Consolidated gross profit for the fiscal 2010 first quarter was $133.6 million, compared to $116.9 million in the first quarter of the prior fiscal year. The Company's consolidated gross profit margin was 40.2% in the fiscal 2010 first quarter versus 38.3% in the first quarter of the prior fiscal year.

Selling, general, and administrative expenses were $111.2 million, or 33.5% of consolidated sales, in the fiscal 2010 first quarter versus $110.1 million, or 36.1% of sales, in the first quarter of the prior fiscal year.

Consolidated operating income for the first quarter of fiscal 2010 was $15.4 million, compared to an operating loss of $2.0 million in the first quarter of fiscal 2009. Operating income as a percentage of sales increased 520 basis points to 4.6% in the first quarter of fiscal 2010 versus negative 0.6% in the comparable period last year.

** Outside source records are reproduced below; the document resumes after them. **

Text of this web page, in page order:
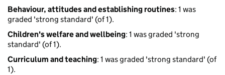
Behaviour, attitudes and establishing routines: 1 was
graded 'strong standard' (of 1).
Children's welfare and wellbeing: 1 was graded 'strong
standard' (of 1).
Curriculum and teaching: 1 was graded 'strong standard' (of
1).

Net income for the first quarter of fiscal 2010 increased to $9.5 million, or $0.14 per diluted share, compared to a net loss of $1.5 million, or ($0.02) per diluted share, for the first quarter of fiscal 2009.

During the first quarter of fiscal 2010, the Company opened two stores in California and re-opened one Texas store which had been closed due to hurricane damage. The Company also closed 11 Texas stores in the first quarter of fiscal 2010. The Company currently operates 271 stores, with 201 stores in California, 33 in Texas, 25 in Arizona, and 12 in Nevada. For fiscal 2010, the Company plans to open a total of approximately 10 to 12 stores, with the majority to be opened in the second half of the fiscal year, and all but two to three in California.

Management Analysis of Texas and Non-Texas Operations

In today’s release, in addition to its consolidated results, the Company provides a report and analysis of both its non-Texas operations (which comprise all of its operations in California, Arizona, and Nevada and generate approximately 90% of its retail sales revenue) and its Texas operations as further explained herein.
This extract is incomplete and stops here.